## EXERCISE GOAL
Go through the listing below and write out exactly the lines from the one that mentions "processing it, and" through the one that mentions "Y. Ho, Phoenix", minus the pictures.
- - - - -
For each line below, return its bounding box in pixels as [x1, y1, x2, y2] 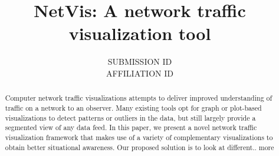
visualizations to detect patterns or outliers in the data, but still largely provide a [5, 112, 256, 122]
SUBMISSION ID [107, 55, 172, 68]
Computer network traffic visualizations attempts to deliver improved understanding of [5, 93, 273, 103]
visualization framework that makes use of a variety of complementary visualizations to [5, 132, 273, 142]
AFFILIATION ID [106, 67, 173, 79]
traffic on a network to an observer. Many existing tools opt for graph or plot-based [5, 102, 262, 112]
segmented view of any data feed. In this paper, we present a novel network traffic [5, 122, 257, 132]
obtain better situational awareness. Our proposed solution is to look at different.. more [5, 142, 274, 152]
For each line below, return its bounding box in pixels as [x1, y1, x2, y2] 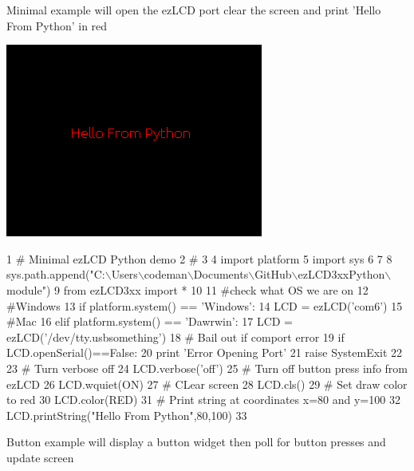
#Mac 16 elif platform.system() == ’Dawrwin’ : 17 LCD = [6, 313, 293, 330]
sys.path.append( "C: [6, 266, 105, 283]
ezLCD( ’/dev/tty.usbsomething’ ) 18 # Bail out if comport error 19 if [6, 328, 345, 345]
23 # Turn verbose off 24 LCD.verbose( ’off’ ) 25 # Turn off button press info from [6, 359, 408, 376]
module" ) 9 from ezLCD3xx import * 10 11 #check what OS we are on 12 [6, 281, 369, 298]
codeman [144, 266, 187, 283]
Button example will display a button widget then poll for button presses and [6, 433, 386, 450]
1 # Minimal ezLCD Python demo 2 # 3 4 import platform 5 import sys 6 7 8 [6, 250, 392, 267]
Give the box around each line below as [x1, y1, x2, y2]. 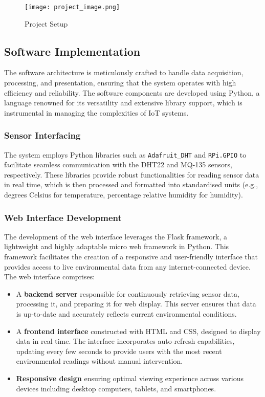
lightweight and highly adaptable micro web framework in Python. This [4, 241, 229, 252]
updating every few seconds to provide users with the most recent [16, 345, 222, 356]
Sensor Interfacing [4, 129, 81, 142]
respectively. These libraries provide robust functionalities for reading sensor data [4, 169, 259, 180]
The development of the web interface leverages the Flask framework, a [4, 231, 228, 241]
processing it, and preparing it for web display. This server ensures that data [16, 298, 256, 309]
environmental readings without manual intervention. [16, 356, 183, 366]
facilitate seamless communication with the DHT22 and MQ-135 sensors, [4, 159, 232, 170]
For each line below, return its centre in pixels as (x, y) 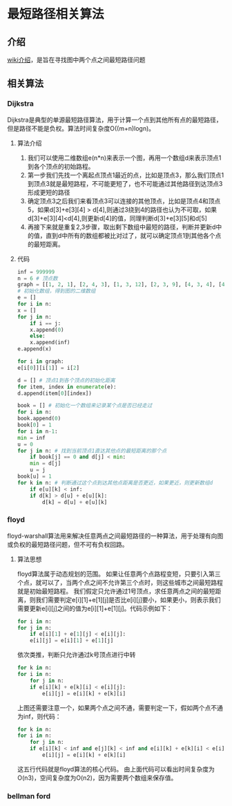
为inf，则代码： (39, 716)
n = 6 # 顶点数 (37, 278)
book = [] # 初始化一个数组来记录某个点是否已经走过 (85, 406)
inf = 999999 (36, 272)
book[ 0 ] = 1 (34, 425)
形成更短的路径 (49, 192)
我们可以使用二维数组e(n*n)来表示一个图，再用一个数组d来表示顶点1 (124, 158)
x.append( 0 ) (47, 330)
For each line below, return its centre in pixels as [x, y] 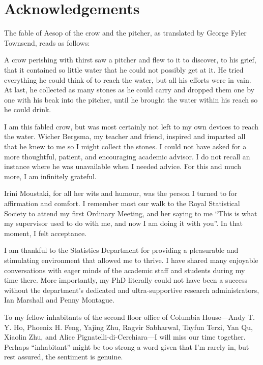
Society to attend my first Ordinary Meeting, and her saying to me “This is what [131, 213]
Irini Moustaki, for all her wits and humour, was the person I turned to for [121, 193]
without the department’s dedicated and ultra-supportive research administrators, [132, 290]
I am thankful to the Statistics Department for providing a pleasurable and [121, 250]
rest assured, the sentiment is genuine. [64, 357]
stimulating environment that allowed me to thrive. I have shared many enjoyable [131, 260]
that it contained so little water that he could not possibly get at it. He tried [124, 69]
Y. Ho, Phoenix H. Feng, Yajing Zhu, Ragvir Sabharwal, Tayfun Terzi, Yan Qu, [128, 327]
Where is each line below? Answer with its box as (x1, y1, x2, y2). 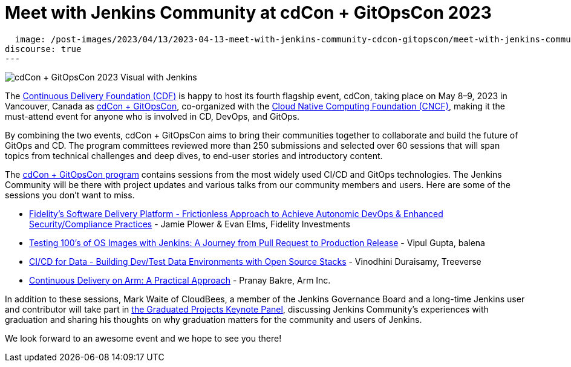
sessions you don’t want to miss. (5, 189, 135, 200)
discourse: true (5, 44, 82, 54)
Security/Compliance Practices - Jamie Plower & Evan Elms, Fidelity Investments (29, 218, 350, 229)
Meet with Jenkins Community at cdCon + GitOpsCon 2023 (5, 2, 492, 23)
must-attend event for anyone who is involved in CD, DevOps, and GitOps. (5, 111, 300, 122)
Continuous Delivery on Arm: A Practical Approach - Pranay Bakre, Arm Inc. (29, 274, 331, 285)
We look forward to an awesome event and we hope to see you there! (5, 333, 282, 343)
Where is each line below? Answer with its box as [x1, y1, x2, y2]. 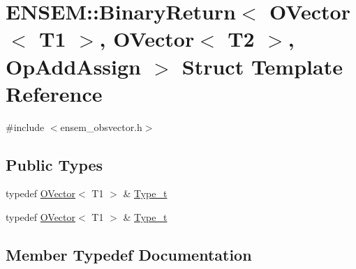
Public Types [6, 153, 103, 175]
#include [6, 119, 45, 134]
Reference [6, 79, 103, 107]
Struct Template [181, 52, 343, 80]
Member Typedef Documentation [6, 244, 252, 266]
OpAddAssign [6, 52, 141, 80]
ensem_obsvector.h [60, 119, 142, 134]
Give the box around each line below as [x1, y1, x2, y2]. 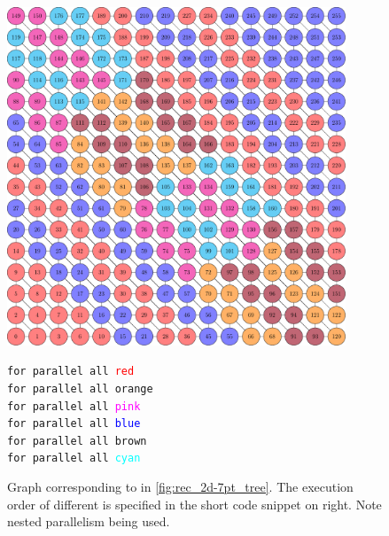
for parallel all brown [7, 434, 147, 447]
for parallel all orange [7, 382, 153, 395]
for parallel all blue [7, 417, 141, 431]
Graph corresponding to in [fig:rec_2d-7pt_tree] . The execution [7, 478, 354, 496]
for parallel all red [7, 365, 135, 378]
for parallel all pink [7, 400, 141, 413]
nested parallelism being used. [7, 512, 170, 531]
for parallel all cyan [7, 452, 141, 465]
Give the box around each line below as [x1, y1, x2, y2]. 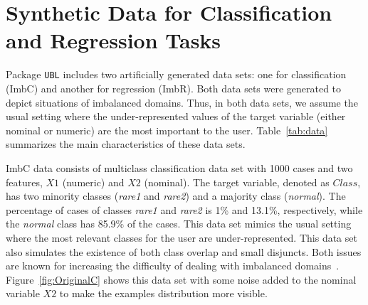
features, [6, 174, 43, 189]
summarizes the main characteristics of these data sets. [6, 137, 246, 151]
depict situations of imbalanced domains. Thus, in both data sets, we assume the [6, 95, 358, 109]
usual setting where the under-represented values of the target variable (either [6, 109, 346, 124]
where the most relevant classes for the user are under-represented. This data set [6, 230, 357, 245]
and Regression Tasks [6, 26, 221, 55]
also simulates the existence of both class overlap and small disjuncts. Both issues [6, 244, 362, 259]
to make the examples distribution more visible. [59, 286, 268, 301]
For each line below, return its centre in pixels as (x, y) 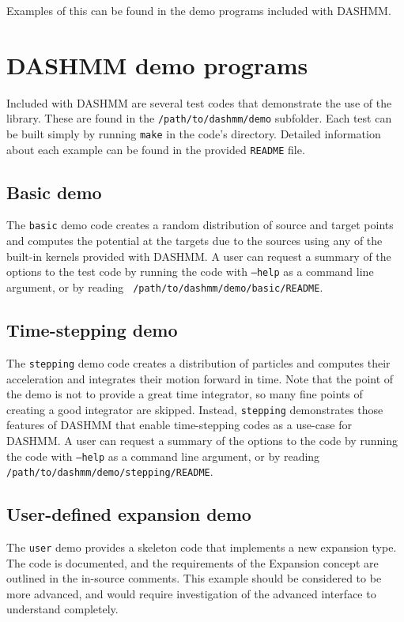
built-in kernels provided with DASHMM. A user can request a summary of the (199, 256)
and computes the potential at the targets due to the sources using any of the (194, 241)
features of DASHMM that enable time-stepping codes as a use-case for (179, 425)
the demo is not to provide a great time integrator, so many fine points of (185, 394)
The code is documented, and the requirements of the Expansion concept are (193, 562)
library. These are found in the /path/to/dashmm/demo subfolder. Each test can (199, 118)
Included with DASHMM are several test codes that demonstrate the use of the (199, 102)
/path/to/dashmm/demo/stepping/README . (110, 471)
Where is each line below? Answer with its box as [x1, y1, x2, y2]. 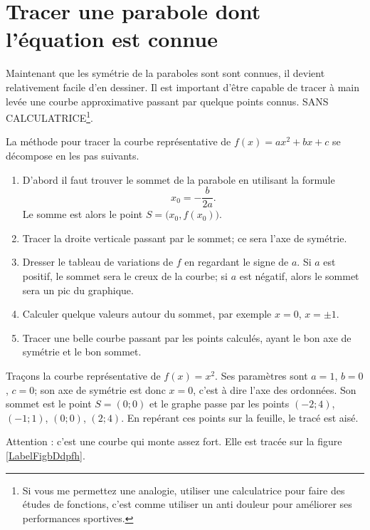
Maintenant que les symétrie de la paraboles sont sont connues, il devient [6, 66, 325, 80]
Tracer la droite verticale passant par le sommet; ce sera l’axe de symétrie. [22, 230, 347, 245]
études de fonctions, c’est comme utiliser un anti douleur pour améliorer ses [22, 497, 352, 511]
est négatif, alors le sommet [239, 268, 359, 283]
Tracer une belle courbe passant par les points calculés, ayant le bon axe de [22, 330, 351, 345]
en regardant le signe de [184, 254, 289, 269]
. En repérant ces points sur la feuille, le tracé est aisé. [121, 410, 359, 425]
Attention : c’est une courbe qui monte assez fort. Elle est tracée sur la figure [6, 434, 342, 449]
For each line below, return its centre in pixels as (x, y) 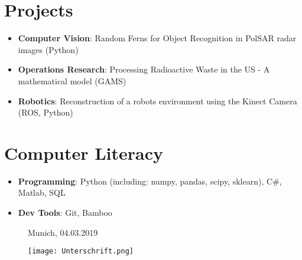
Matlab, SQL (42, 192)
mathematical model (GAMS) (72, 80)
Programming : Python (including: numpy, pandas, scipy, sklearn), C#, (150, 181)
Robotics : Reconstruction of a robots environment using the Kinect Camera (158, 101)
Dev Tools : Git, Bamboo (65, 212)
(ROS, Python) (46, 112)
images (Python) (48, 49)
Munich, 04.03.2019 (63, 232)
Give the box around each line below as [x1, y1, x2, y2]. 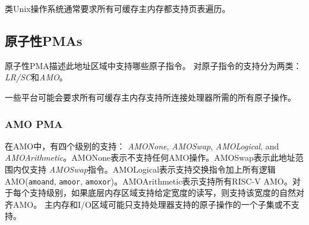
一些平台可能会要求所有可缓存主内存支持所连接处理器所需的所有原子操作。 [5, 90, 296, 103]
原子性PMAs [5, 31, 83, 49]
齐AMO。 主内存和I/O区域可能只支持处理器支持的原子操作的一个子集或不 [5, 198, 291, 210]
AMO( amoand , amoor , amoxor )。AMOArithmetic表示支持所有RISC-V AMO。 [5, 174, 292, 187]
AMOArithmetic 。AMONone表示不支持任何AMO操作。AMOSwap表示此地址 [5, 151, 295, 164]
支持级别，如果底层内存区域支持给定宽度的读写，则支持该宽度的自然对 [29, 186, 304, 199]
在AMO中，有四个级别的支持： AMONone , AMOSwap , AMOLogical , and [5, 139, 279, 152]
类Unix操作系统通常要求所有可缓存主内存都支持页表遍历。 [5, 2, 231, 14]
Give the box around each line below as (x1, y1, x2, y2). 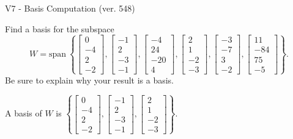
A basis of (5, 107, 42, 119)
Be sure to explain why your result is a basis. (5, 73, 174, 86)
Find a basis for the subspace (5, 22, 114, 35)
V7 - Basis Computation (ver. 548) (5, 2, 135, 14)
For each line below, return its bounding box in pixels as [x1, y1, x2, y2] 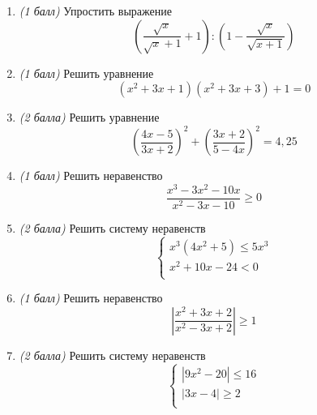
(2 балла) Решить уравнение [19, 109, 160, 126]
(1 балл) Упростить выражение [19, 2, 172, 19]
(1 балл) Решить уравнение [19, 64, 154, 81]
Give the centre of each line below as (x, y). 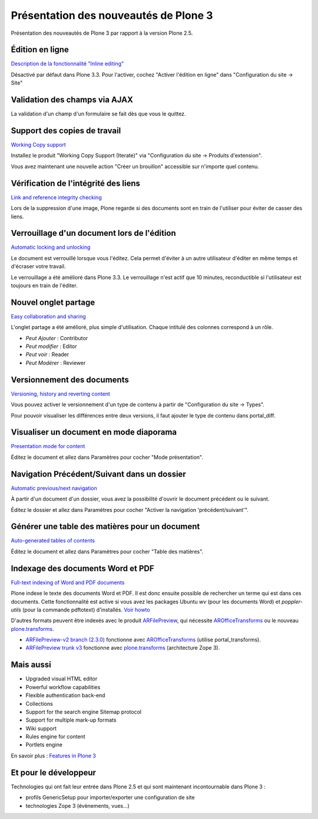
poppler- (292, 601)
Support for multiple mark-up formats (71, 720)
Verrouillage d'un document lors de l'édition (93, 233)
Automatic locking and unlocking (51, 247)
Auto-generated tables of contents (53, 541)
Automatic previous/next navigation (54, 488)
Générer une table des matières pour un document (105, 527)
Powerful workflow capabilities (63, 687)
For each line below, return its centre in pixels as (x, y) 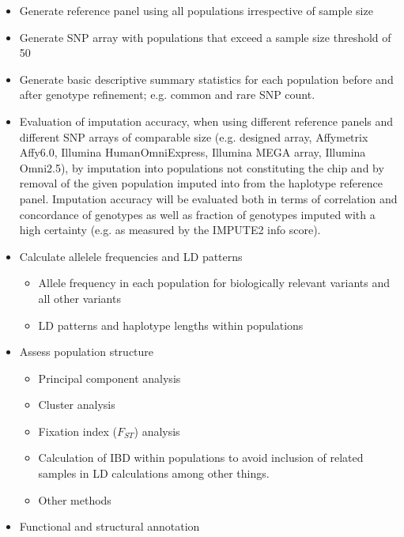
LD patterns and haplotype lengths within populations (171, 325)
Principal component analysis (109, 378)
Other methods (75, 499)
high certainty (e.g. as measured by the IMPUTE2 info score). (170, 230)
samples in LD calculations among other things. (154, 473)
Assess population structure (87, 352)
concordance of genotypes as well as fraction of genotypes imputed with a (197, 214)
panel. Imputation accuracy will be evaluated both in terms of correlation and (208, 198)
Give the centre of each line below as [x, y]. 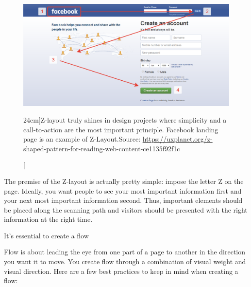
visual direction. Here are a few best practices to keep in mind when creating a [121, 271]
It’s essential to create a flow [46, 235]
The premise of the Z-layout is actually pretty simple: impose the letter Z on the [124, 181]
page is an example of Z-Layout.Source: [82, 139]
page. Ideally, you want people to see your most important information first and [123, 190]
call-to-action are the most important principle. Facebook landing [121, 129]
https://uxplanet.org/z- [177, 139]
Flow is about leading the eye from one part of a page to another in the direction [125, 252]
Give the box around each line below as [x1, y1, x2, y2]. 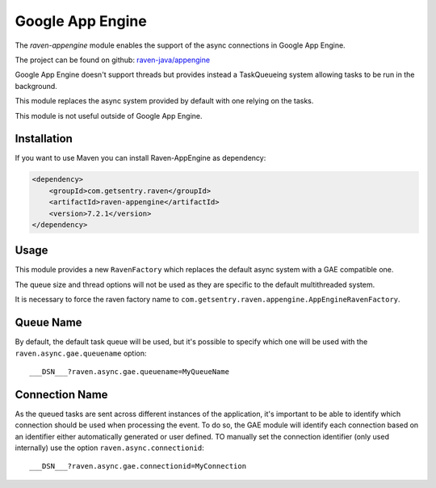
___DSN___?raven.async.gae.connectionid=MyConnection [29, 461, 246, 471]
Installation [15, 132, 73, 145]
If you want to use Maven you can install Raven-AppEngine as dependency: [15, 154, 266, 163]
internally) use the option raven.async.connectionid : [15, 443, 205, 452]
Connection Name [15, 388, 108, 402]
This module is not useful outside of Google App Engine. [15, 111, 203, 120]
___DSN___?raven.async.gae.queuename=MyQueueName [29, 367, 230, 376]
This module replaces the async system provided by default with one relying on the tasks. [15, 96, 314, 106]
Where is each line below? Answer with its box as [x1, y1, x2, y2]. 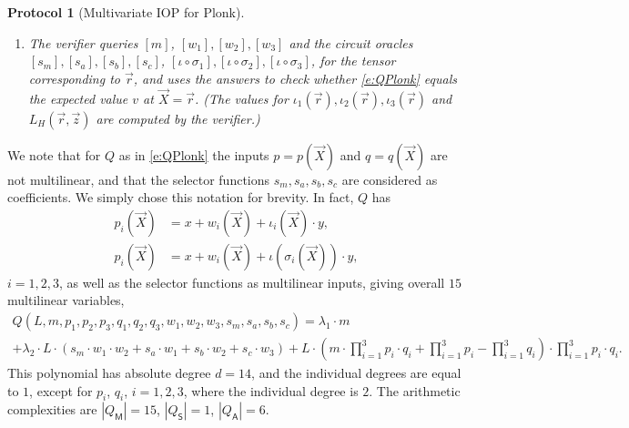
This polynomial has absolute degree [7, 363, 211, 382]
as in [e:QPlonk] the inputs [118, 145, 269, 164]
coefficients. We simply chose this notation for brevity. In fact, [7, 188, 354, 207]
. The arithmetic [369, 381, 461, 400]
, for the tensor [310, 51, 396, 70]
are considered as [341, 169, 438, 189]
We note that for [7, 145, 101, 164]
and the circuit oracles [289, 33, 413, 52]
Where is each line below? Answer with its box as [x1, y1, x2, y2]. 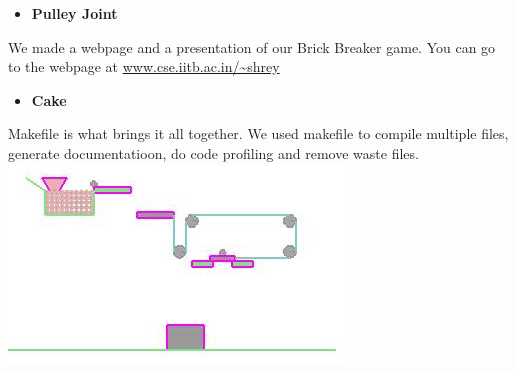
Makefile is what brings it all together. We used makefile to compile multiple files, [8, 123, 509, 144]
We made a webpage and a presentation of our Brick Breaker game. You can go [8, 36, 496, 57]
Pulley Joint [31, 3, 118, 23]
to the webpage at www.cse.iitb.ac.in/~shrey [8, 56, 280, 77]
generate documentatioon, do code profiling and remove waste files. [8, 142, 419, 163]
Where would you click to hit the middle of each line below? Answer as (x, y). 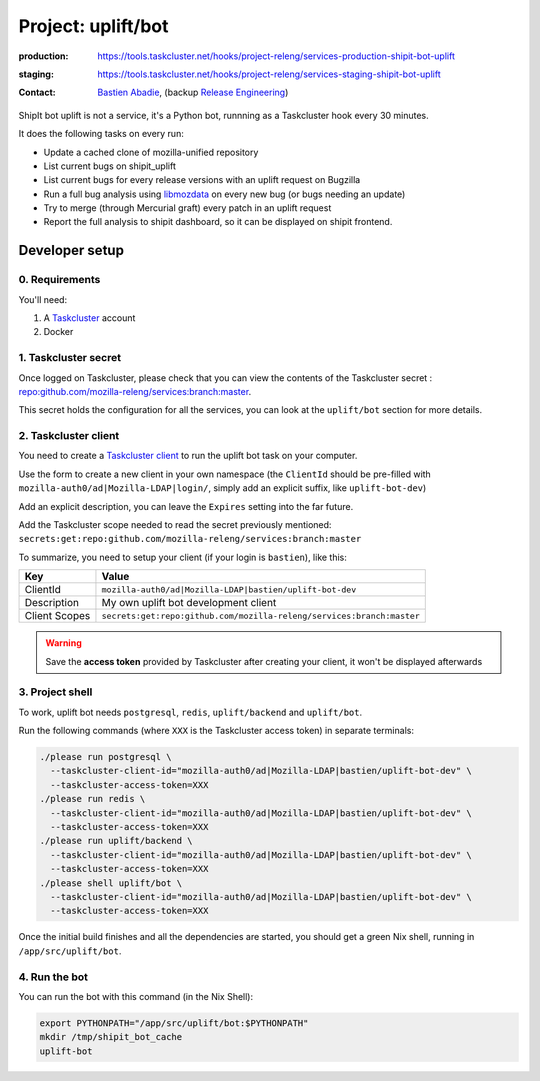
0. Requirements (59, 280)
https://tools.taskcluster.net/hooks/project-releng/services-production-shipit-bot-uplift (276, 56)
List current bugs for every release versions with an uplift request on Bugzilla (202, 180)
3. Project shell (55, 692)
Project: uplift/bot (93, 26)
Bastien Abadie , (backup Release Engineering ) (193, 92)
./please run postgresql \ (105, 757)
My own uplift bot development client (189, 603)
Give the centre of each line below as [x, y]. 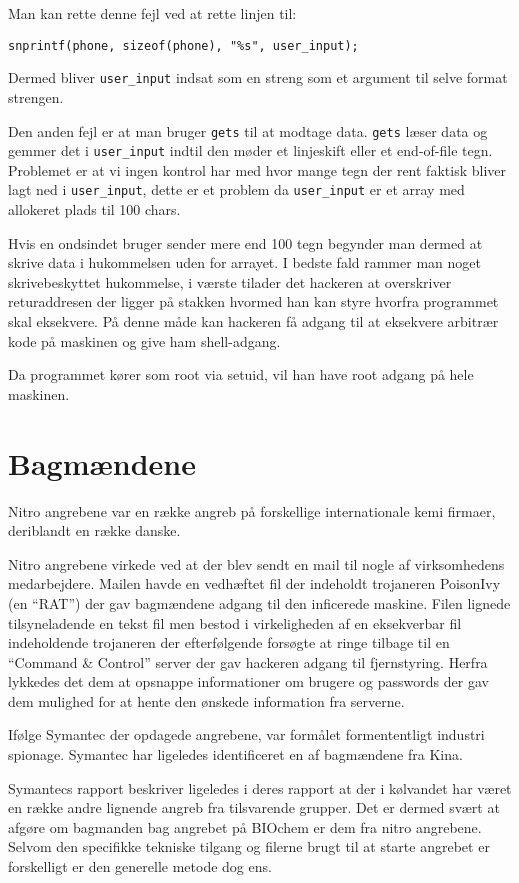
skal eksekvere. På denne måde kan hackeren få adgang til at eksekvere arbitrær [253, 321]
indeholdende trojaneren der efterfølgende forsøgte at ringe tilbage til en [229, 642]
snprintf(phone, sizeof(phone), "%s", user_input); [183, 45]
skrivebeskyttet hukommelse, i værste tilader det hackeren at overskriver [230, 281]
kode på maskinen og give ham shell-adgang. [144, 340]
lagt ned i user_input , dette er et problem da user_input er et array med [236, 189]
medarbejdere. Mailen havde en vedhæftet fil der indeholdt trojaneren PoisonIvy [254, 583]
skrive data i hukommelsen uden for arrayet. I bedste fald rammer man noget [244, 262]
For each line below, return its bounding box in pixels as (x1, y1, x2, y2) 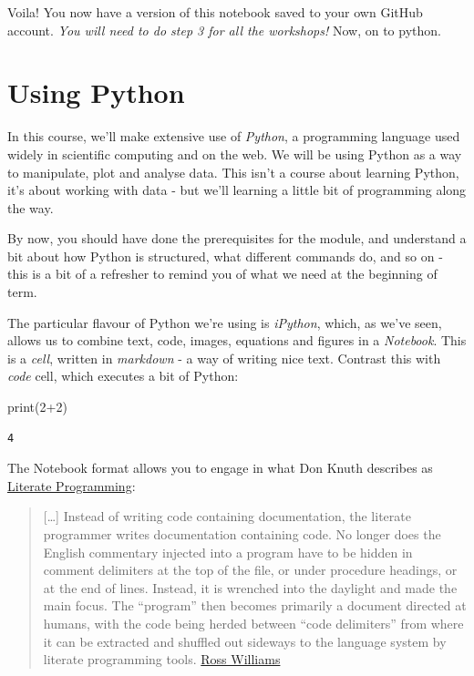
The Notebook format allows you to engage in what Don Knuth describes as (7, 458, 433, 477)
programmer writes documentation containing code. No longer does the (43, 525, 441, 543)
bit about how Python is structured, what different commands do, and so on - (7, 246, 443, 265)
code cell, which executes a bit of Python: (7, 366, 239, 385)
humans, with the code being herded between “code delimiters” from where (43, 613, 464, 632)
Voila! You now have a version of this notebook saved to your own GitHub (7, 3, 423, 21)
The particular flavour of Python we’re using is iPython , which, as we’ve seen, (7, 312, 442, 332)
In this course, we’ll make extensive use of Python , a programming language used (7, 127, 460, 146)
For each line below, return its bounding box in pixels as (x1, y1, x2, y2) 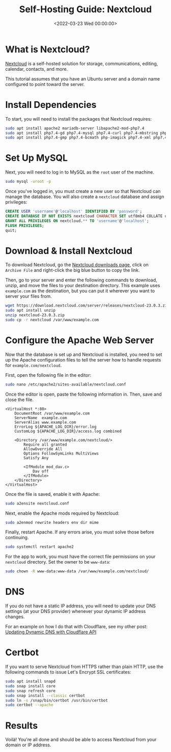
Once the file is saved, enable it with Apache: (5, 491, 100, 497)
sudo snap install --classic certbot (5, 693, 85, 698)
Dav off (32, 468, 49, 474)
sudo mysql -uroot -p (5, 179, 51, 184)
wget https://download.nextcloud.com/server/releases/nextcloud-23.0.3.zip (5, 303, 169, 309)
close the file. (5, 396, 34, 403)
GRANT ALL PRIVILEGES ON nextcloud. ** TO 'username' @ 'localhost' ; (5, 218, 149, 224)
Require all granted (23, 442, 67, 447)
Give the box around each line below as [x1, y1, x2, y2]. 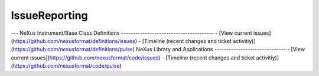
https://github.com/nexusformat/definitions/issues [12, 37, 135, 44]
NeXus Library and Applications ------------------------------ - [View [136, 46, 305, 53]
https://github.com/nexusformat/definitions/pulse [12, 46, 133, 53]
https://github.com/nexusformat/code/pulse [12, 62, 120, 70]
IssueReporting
- - - - -
## ANSWER AREA
processing it, and preparing it for web display. This server ensures that data [16, 298, 256, 309]
environmental readings without manual intervention. [16, 356, 183, 366]
facilitate seamless communication with the DHT22 and MQ-135 sensors, [4, 159, 232, 170]
For each line below, return its centre in pixels as (x, y) 
为inf，则代码： (39, 716)
n = 6 # 顶点数 (37, 278)
book = [] # 初始化一个数组来记录某个点是否已经走过 (85, 406)
inf = 999999 (36, 272)
book[ 0 ] = 1 (34, 425)
形成更短的路径 (49, 192)
我们可以使用二维数组e(n*n)来表示一个图，再用一个数组d来表示顶点1 (124, 158)
x.append( 0 ) (47, 330)
For each line below, return its centre in pixels as [x, y] 
Society to attend my first Ordinary Meeting, and her saying to me “This is what [131, 213]
Irini Moustaki, for all her wits and humour, was the person I turned to for [121, 193]
without the department’s dedicated and ultra-supportive research administrators, [132, 290]
I am thankful to the Statistics Department for providing a pleasurable and [121, 250]
rest assured, the sentiment is genuine. [64, 357]
stimulating environment that allowed me to thrive. I have shared many enjoyable [131, 260]
that it contained so little water that he could not possibly get at it. He tried [124, 69]
Y. Ho, Phoenix H. Feng, Yajing Zhu, Ragvir Sabharwal, Tayfun Terzi, Yan Qu, [128, 327]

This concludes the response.